## ACTION ITEM
Stop at the line containing "D?nde encontrar los snapshots [106, 677]": repeat exactly every line of the entries below from the first up to it, plus that line, with pictures omitted.

============================================================

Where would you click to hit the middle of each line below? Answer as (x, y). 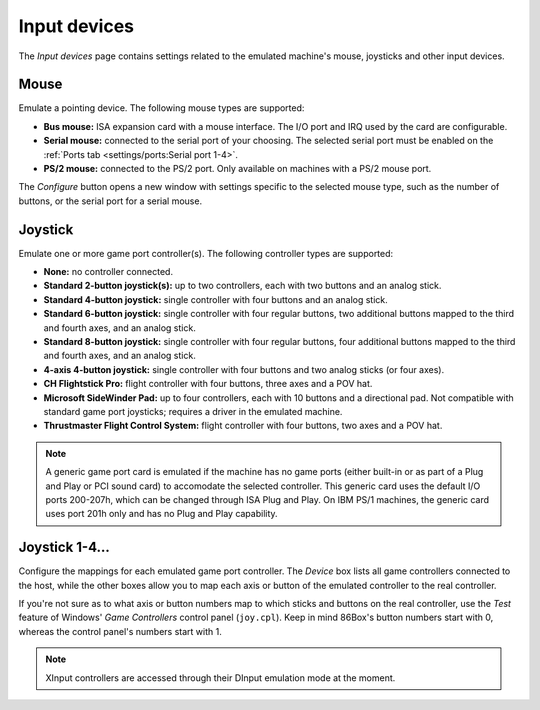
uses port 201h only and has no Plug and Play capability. (162, 514)
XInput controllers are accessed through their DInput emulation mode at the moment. (220, 677)
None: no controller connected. (108, 272)
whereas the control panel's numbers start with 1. (120, 631)
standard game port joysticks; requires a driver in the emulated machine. (193, 411)
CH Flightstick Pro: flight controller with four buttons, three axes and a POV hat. (208, 384)
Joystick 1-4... (64, 547)
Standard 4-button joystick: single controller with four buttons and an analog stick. (216, 299)
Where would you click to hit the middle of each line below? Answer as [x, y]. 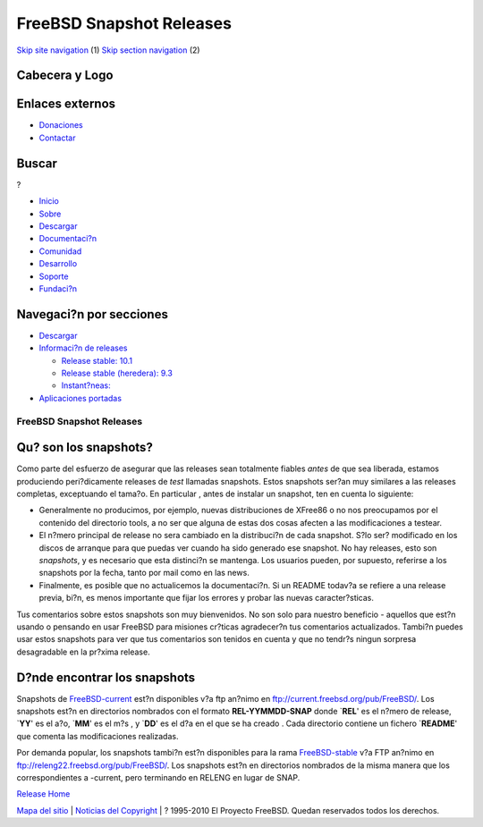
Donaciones [61, 125]
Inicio [49, 201]
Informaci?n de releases [83, 348]
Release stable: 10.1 [97, 360]
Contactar [57, 138]
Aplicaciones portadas [80, 398]
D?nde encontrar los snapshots [106, 677]
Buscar [37, 163]
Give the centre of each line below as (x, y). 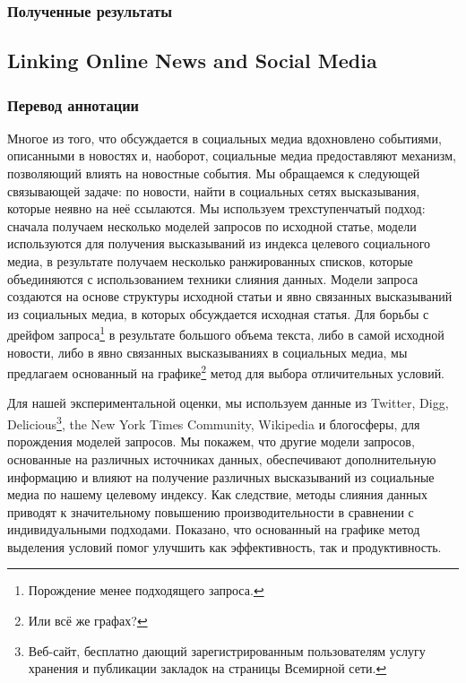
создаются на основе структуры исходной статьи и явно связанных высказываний (230, 296)
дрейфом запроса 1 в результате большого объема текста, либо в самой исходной (226, 333)
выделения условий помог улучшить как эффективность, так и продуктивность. (224, 546)
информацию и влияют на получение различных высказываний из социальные (221, 476)
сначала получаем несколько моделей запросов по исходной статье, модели (212, 225)
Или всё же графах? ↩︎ (88, 621)
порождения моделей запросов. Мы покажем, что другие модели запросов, (211, 441)
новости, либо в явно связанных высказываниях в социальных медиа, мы (207, 352)
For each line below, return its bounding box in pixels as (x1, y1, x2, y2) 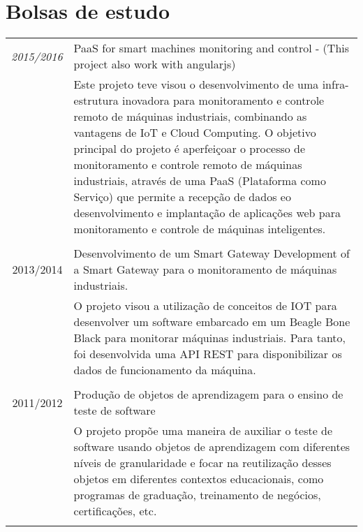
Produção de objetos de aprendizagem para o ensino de (73, 386, 343, 403)
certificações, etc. (73, 503, 157, 519)
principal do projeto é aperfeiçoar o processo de (73, 140, 306, 157)
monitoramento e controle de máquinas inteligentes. (73, 221, 326, 237)
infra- (322, 76, 349, 93)
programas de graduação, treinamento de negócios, (73, 487, 321, 503)
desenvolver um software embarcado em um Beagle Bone (73, 313, 350, 330)
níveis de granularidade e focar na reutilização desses (73, 455, 332, 471)
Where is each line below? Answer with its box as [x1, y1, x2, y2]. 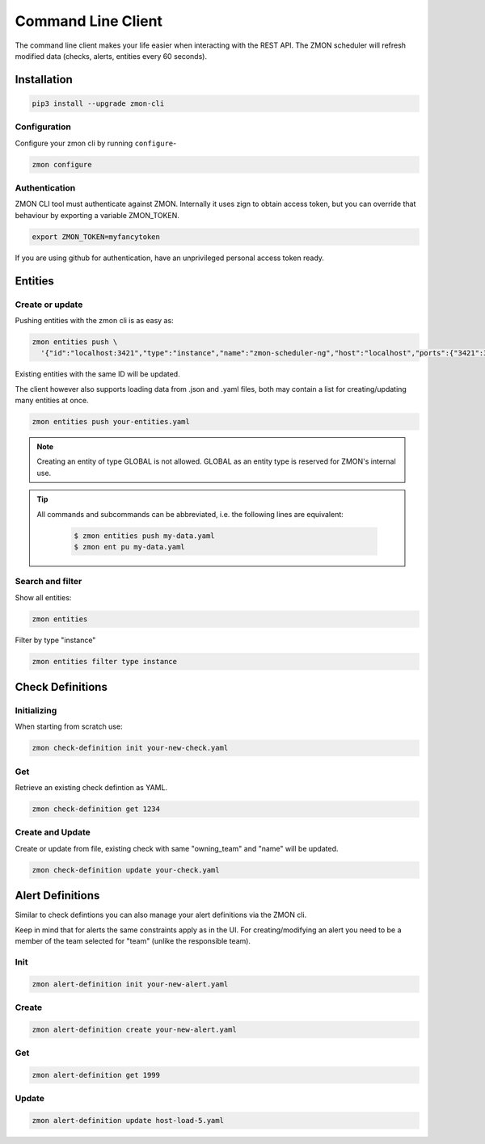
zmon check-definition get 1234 [32, 805, 161, 814]
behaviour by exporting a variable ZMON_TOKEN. [15, 210, 179, 220]
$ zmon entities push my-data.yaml [74, 531, 215, 540]
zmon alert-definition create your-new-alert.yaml [32, 1024, 238, 1034]
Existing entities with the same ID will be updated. [15, 369, 181, 379]
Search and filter [15, 576, 82, 587]
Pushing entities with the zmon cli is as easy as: [15, 315, 174, 325]
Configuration [15, 121, 72, 132]
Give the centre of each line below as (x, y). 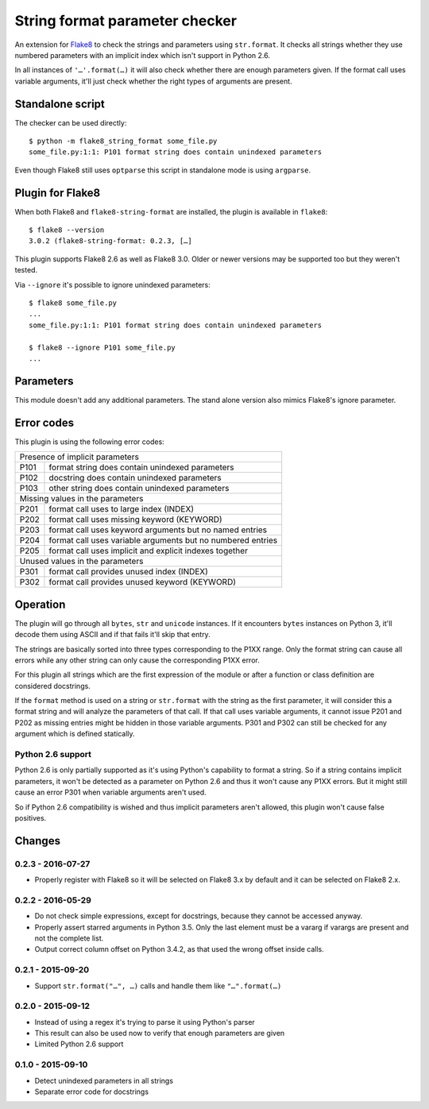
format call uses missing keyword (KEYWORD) (135, 520)
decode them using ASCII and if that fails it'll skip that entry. (112, 635)
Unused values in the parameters (81, 562)
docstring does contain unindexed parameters (135, 478)
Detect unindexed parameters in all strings (104, 1080)
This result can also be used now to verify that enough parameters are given (160, 1034)
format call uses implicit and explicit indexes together (148, 551)
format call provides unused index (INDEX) (128, 572)
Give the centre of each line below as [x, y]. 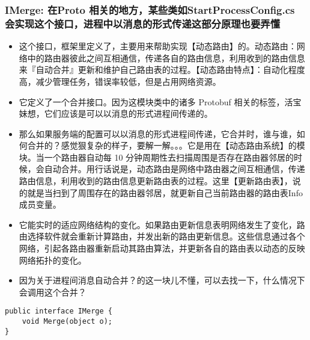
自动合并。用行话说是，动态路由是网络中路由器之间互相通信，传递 [175, 169]
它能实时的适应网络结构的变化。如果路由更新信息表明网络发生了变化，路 [162, 224]
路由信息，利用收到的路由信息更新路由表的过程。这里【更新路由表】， [156, 181]
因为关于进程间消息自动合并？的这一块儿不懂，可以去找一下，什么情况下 [162, 280]
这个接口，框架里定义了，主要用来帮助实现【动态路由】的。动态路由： [158, 46]
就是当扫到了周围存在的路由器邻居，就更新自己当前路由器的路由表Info [165, 192]
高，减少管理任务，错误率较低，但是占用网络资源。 [120, 81]
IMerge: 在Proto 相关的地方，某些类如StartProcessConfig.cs [150, 9]
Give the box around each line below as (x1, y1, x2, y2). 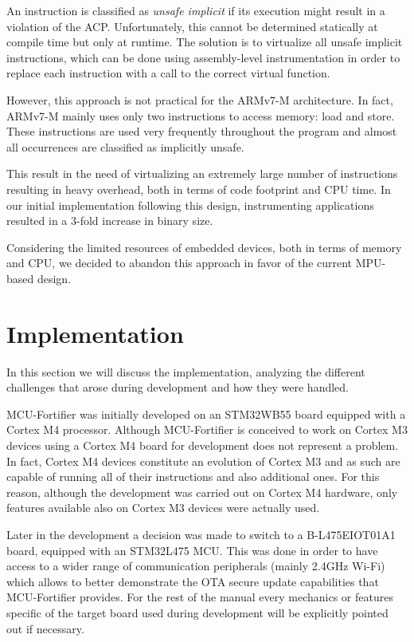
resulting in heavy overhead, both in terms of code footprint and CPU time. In (6, 180, 391, 197)
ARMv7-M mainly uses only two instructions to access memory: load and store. (6, 107, 395, 124)
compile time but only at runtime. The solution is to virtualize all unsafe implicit (6, 33, 403, 50)
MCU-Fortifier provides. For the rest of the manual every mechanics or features (6, 589, 393, 605)
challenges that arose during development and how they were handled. (6, 379, 349, 396)
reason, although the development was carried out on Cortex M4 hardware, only (6, 483, 398, 500)
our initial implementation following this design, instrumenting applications (6, 196, 374, 213)
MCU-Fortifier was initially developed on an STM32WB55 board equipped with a (6, 405, 406, 422)
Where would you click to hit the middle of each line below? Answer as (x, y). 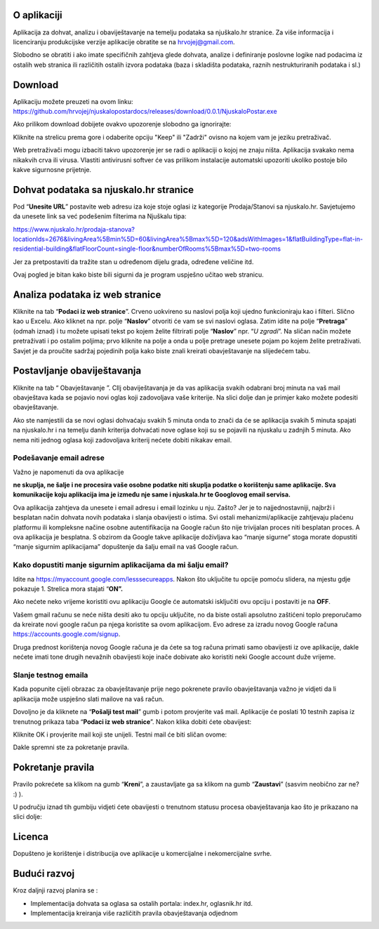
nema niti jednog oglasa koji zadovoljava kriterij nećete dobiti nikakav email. (122, 440)
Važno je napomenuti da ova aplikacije (68, 472)
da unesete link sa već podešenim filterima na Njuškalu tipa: (100, 216)
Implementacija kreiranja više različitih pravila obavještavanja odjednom (134, 914)
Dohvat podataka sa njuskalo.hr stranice (104, 190)
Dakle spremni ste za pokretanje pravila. (71, 747)
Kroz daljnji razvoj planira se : (55, 890)
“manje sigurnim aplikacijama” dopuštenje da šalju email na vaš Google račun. (126, 547)
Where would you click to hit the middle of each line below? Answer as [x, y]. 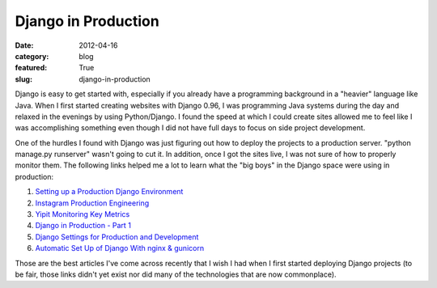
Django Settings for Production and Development [117, 237]
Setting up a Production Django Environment [109, 192]
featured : [31, 68]
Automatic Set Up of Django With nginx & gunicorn [120, 248]
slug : [23, 79]
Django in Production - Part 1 [83, 226]
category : [32, 56]
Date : [24, 45]
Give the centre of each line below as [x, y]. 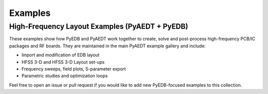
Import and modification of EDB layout [61, 55]
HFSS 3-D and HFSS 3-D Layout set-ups [63, 62]
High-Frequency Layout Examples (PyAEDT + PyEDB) [99, 26]
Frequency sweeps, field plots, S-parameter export [74, 69]
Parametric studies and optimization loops [65, 76]
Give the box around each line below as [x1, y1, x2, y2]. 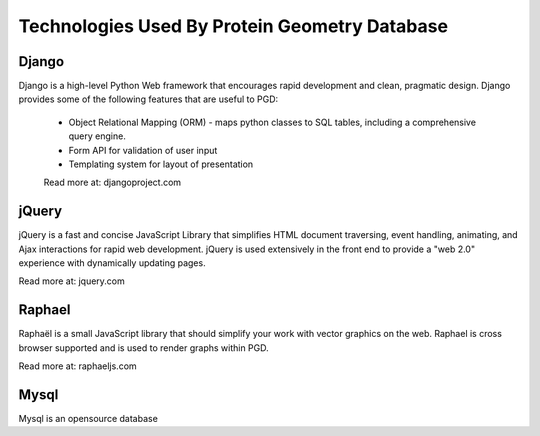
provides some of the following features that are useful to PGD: [18, 93, 279, 105]
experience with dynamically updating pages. [18, 257, 206, 269]
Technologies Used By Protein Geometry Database [18, 15, 449, 37]
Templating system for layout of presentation [68, 158, 254, 170]
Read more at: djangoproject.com [43, 176, 182, 189]
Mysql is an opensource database [18, 413, 159, 425]
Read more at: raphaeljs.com [18, 360, 137, 372]
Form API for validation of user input [68, 144, 218, 156]
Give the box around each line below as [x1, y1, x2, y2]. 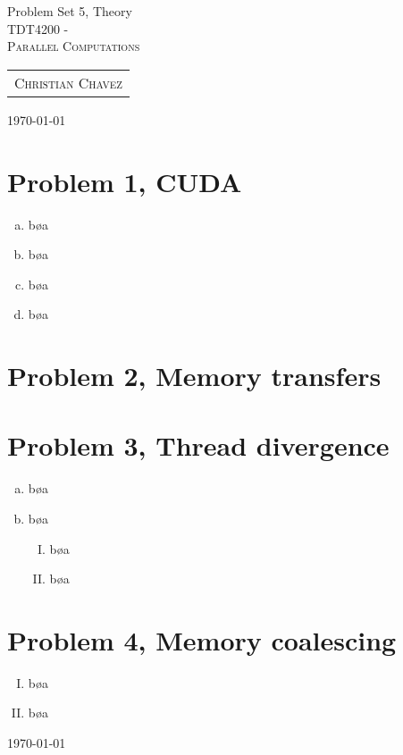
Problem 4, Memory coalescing [7, 621, 397, 658]
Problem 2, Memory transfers [7, 357, 382, 394]
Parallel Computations [7, 37, 140, 55]
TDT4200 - [7, 19, 69, 38]
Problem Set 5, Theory [7, 2, 132, 20]
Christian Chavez [14, 71, 123, 93]
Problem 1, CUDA [7, 163, 242, 199]
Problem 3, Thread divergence [7, 427, 390, 464]
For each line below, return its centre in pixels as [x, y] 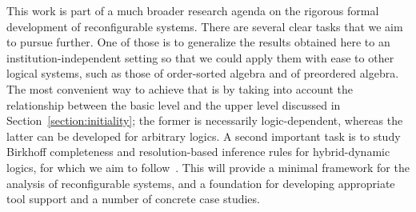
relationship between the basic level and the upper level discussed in [174, 104]
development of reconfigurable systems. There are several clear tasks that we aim [205, 26]
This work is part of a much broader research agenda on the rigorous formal [193, 10]
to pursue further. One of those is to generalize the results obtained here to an [198, 42]
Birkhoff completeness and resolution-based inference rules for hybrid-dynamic [198, 152]
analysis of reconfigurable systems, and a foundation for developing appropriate [201, 183]
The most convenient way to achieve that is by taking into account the [180, 88]
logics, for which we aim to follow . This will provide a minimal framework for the [208, 167]
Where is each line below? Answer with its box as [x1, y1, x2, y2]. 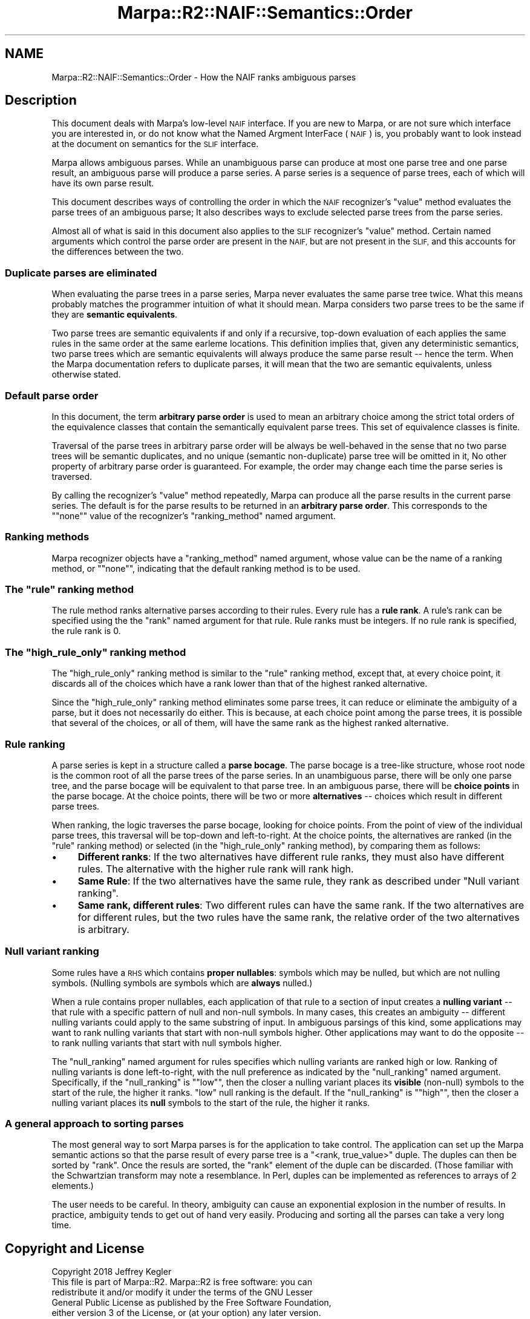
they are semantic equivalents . [51, 309, 178, 320]
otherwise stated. [51, 369, 121, 380]
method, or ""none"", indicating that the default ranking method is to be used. [51, 563, 361, 574]
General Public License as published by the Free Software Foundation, [51, 1297, 332, 1308]
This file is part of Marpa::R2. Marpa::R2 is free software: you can [51, 1277, 312, 1288]
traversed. [51, 471, 93, 482]
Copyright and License [5, 1240, 145, 1256]
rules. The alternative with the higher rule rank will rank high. [77, 862, 354, 875]
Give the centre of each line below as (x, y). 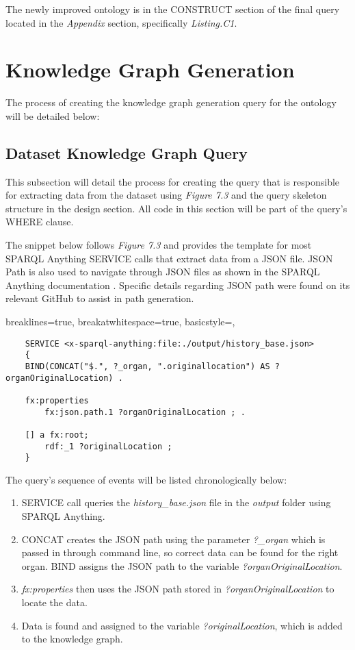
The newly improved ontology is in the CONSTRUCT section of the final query (173, 9)
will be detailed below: (53, 115)
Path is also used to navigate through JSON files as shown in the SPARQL (163, 272)
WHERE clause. (40, 222)
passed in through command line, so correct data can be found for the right (180, 552)
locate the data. (54, 602)
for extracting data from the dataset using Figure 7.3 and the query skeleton (166, 195)
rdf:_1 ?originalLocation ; (108, 446)
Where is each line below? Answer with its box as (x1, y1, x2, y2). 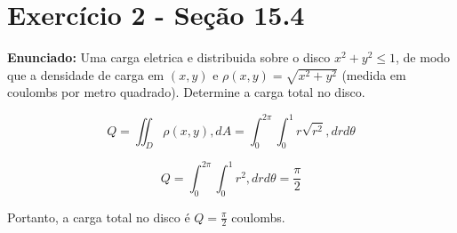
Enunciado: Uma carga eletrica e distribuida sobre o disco (7, 48, 331, 67)
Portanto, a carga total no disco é (7, 207, 190, 226)
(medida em (341, 65, 406, 84)
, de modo (396, 48, 451, 67)
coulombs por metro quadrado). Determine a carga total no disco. (7, 83, 365, 101)
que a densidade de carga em (7, 65, 164, 84)
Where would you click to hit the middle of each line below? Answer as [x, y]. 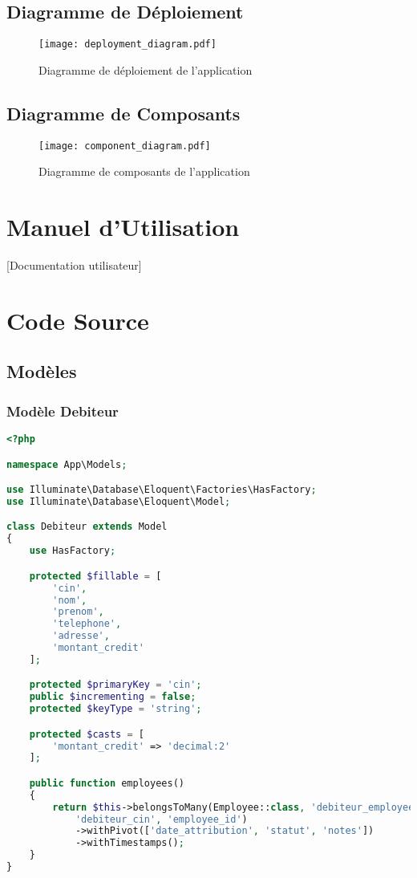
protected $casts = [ [87, 734]
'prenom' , [78, 612]
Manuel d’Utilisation [123, 227]
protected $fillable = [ [95, 576]
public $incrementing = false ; [113, 697]
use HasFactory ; [73, 551]
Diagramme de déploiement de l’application [146, 69]
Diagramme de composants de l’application [144, 171]
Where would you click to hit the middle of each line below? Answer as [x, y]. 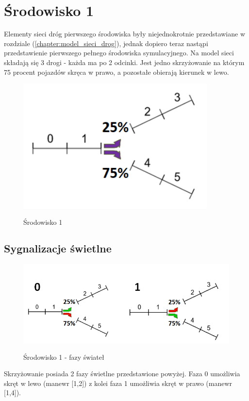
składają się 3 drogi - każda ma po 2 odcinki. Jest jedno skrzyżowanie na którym [124, 62]
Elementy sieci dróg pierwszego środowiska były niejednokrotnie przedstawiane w [125, 34]
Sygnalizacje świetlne [58, 248]
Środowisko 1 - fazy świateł [64, 357]
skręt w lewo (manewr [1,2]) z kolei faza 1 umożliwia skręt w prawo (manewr [118, 383]
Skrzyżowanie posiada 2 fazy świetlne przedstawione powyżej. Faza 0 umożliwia [122, 373]
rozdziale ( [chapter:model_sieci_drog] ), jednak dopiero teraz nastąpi [106, 43]
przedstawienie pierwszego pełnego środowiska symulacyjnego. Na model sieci [119, 53]
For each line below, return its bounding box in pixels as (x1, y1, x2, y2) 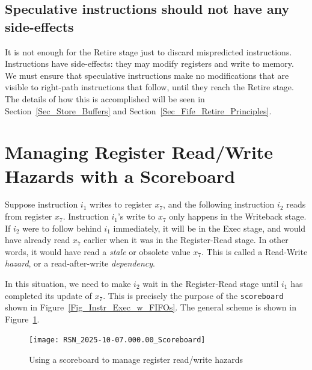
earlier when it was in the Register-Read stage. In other (84, 233, 289, 246)
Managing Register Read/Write (5, 140, 274, 164)
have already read (5, 233, 70, 246)
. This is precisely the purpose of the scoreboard (103, 289, 284, 301)
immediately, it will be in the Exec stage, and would (113, 221, 306, 234)
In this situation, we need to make (5, 277, 131, 290)
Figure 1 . (5, 312, 40, 325)
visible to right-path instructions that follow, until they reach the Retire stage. (5, 81, 294, 93)
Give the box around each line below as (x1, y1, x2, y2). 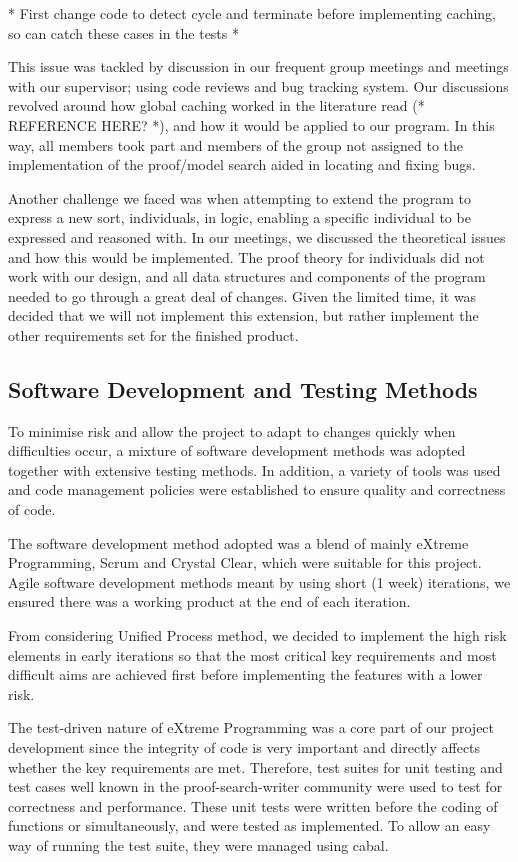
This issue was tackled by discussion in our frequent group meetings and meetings (8, 56, 509, 77)
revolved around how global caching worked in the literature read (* (8, 95, 425, 116)
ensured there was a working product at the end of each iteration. (8, 591, 411, 612)
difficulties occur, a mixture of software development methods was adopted (8, 440, 466, 461)
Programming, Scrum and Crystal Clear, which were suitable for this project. (8, 552, 482, 573)
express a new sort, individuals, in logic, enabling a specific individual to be (8, 207, 471, 228)
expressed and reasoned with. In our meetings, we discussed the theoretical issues (8, 226, 506, 247)
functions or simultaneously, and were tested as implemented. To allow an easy (8, 815, 491, 836)

============================================================

## TASK ANSWER
Where would you click to hit the middle of each line below? Answer as (x, y). 
uses port 201h only and has no Plug and Play capability. (162, 514)
XInput controllers are accessed through their DInput emulation mode at the moment. (220, 677)
None: no controller connected. (108, 272)
whereas the control panel's numbers start with 1. (120, 631)
standard game port joysticks; requires a driver in the emulated machine. (193, 411)
CH Flightstick Pro: flight controller with four buttons, three axes and a POV hat. (208, 384)
Joystick 1-4... (64, 547)
Standard 4-button joystick: single controller with four buttons and an analog stick. (216, 299)
Where would you click to hit the middle of each line below? Answer as [x, y]. 
Donaciones [61, 125]
Inicio [49, 201]
Informaci?n de releases [83, 348]
Release stable: 10.1 [97, 360]
Contactar [57, 138]
Aplicaciones portadas [80, 398]
D?nde encontrar los snapshots [106, 677]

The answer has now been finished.